The 1969 ABA Playoffs was the postseason tournament of the American Basketball Association's 1968–69 season. The tournament concluded with the Western Division champion Oakland Oaks defeating the Eastern Division champion Indiana Pacers, four games to one in the ABA Finals.  Warren Jabali of the Oaks was named the Playoff MVP.

Notable events

The Oakland Oaks won the ABA championship after finishing with the league's best record during the regular season (60-18, .769).  The Pittsburgh Pipers had accomplished the same feat the year prior.

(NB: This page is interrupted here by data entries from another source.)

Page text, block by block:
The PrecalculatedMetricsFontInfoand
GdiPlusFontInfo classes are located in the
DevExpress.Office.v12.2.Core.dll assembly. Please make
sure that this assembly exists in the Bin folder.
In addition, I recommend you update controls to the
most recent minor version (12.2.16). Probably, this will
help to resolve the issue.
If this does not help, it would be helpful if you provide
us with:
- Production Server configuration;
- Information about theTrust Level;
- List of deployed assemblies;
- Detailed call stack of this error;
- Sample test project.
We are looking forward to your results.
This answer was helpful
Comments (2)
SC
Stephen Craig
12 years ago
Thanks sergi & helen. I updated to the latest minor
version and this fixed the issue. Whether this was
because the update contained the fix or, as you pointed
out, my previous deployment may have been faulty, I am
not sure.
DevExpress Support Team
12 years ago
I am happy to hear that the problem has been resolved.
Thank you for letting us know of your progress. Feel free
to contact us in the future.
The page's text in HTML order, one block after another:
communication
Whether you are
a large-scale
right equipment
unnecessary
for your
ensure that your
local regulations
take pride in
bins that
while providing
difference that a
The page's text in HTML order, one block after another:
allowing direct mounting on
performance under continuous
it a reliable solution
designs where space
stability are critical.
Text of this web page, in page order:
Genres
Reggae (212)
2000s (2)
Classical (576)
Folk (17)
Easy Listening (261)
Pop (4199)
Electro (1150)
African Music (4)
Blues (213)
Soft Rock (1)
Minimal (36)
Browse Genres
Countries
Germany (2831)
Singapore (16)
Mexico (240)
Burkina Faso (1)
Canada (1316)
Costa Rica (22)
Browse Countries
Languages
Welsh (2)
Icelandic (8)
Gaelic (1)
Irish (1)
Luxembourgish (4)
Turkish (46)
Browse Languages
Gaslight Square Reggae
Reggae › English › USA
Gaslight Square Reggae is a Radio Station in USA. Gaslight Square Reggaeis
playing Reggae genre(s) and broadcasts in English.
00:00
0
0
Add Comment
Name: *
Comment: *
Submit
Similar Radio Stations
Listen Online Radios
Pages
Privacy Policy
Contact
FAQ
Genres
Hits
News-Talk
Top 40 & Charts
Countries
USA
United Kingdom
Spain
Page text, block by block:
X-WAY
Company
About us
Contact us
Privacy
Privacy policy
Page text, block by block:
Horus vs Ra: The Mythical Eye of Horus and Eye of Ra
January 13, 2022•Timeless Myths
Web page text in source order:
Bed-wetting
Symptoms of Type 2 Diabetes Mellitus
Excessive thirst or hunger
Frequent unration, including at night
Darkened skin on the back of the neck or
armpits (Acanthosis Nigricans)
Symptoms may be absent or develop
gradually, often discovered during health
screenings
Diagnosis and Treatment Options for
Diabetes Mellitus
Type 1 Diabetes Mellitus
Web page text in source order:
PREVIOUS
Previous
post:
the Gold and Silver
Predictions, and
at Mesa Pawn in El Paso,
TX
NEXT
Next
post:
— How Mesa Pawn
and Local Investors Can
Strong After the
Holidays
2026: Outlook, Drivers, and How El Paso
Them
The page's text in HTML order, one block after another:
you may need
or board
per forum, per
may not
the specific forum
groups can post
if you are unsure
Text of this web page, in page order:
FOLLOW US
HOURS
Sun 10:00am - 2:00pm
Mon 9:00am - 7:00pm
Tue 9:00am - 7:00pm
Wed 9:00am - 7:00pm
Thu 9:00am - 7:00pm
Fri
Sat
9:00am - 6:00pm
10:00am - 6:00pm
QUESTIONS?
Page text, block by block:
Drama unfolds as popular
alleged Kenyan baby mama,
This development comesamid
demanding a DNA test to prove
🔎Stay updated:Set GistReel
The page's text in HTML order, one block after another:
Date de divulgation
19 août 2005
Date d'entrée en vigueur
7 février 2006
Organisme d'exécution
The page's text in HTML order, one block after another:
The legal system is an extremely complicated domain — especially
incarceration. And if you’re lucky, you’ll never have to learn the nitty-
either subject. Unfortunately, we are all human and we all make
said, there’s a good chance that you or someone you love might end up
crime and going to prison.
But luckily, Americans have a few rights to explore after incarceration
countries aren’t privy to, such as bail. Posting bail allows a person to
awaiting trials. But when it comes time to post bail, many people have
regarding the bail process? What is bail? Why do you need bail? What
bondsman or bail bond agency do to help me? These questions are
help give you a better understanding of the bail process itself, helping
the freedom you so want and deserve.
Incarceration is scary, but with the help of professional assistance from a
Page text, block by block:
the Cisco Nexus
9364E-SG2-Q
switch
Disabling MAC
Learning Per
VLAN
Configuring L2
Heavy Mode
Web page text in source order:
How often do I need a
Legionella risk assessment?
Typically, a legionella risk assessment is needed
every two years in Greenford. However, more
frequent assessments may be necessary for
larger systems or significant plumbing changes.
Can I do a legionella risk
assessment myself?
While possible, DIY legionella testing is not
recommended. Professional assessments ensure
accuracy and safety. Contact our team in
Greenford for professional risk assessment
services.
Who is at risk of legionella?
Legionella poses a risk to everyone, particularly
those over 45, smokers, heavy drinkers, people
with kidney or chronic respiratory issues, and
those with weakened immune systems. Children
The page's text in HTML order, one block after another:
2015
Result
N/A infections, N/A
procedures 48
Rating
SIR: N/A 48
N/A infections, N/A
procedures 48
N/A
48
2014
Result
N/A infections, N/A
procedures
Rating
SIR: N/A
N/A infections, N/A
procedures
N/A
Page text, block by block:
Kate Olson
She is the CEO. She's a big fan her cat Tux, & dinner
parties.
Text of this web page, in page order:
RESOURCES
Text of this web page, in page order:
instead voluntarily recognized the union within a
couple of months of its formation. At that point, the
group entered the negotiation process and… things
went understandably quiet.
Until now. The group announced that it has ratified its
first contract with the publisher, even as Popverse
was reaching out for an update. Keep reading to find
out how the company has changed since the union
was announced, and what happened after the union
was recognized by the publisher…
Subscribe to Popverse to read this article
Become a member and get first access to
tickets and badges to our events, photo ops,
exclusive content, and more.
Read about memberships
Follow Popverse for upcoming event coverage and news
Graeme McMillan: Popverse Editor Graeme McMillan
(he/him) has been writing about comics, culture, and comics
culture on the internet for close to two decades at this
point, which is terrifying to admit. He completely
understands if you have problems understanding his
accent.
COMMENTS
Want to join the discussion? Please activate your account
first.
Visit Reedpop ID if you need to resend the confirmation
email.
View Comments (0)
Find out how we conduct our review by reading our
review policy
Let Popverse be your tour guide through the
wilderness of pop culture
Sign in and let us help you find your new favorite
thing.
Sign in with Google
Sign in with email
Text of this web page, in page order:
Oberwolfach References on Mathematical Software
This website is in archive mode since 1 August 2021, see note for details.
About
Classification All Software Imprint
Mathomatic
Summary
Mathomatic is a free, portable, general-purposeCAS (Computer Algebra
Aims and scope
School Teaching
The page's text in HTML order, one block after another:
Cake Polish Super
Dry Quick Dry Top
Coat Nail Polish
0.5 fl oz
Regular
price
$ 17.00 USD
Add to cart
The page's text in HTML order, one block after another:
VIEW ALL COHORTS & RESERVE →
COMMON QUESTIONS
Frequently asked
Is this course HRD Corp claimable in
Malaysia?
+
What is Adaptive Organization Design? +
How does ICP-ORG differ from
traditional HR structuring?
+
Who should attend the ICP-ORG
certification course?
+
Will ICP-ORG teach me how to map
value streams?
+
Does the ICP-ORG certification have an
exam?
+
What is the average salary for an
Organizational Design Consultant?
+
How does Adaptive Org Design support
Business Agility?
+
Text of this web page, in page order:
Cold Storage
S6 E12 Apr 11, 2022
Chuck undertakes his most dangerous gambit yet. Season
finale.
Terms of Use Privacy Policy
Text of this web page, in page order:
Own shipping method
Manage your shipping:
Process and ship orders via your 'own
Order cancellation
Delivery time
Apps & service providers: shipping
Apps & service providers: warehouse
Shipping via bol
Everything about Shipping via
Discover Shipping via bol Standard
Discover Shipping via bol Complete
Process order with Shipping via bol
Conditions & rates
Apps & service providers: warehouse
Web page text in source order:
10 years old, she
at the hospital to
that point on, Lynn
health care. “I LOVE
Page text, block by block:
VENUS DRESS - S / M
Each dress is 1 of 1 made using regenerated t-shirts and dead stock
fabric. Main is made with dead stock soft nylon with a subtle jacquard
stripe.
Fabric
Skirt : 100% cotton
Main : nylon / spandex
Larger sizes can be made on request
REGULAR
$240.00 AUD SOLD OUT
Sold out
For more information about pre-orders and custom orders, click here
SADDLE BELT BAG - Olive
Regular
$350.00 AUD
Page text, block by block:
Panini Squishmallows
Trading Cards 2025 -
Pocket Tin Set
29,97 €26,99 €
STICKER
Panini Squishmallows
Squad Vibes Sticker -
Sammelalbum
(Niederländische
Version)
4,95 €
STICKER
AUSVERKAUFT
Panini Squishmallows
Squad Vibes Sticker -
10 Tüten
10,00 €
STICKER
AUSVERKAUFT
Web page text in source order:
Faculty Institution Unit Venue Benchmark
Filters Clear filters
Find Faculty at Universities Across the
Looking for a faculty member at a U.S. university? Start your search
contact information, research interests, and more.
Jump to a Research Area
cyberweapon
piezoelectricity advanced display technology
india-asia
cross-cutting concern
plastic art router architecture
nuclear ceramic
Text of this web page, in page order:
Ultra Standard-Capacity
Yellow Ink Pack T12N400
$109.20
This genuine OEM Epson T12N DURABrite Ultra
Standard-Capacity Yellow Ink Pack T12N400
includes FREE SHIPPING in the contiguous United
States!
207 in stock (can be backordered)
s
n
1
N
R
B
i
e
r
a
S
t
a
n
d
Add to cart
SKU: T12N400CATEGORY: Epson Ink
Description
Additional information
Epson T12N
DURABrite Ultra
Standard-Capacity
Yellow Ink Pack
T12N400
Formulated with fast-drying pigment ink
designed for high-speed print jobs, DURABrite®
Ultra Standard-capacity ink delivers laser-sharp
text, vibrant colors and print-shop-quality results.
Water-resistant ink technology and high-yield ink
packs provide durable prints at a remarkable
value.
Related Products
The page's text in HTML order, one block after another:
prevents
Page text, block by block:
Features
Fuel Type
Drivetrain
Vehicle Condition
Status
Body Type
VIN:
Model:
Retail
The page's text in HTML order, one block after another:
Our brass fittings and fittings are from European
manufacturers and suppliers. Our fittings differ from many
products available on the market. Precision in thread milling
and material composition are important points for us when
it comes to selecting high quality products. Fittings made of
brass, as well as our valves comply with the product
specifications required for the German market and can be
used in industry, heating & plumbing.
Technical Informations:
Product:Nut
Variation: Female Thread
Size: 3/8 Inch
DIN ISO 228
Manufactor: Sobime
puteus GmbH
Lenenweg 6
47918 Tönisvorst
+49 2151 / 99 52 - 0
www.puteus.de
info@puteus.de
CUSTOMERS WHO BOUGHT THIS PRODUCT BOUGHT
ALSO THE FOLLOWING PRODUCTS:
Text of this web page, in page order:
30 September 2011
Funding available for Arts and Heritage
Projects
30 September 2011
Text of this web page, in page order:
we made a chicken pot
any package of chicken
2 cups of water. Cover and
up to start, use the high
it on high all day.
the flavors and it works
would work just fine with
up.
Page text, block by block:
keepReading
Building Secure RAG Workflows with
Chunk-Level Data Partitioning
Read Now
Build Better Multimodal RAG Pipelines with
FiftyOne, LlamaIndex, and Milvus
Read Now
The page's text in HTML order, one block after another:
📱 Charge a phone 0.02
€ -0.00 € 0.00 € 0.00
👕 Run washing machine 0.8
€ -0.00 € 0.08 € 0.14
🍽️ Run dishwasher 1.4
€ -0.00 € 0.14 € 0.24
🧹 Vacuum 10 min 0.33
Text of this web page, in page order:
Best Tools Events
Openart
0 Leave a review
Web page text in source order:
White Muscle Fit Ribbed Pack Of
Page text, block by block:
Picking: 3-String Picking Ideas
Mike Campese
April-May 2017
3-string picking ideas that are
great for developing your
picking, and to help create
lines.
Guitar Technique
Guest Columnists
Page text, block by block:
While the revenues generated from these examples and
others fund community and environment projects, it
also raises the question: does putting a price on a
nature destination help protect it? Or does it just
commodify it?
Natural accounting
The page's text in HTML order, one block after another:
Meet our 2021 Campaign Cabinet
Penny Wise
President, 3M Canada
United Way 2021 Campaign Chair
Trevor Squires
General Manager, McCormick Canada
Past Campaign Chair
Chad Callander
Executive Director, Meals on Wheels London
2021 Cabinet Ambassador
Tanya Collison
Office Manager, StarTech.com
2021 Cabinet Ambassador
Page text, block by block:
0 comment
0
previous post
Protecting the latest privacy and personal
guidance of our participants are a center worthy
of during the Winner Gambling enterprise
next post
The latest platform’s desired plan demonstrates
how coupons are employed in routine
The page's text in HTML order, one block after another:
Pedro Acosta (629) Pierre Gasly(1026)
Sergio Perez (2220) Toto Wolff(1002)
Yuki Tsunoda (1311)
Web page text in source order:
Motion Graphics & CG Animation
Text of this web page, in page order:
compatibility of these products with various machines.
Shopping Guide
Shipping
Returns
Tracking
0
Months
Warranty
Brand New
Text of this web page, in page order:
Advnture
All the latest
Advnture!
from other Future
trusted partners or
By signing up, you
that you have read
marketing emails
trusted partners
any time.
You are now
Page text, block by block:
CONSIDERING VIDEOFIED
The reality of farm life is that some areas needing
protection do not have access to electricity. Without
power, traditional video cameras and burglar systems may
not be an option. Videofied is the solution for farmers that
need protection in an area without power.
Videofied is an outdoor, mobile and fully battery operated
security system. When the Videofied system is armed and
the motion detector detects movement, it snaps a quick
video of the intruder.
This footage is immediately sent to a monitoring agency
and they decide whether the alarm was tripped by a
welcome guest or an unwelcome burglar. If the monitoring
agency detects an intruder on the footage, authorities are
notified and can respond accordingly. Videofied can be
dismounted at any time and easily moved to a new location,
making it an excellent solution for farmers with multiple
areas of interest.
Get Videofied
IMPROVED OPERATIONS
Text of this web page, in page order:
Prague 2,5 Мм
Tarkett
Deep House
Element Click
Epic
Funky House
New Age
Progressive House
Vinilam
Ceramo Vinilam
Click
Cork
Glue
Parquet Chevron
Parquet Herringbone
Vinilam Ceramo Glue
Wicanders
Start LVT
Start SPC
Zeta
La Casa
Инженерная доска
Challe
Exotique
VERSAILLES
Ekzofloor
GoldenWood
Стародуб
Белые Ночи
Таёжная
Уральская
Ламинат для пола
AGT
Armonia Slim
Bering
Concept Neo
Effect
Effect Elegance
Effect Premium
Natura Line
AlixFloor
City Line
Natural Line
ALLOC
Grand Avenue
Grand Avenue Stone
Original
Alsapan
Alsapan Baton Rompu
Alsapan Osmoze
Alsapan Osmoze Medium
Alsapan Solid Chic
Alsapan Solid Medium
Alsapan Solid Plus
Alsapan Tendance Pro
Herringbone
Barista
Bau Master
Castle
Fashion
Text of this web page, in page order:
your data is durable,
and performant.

Rick Barry, now eligible to play for the Oaks after being forced to sit out the previous season, averaged 34.0 points during the regular season.  However, Barry only played 35 regular season games before injuring a knee and missing the playoffs.

The Oaks, like the Pittsburgh Pipers before them, did not play in the following season as the same team.  The Oakland Oaks became the Washington Caps for the 1969-1970 ABA season; the Pittsburgh Pipers had become the Minnesota Pipers after winning the ABA championship the prior season.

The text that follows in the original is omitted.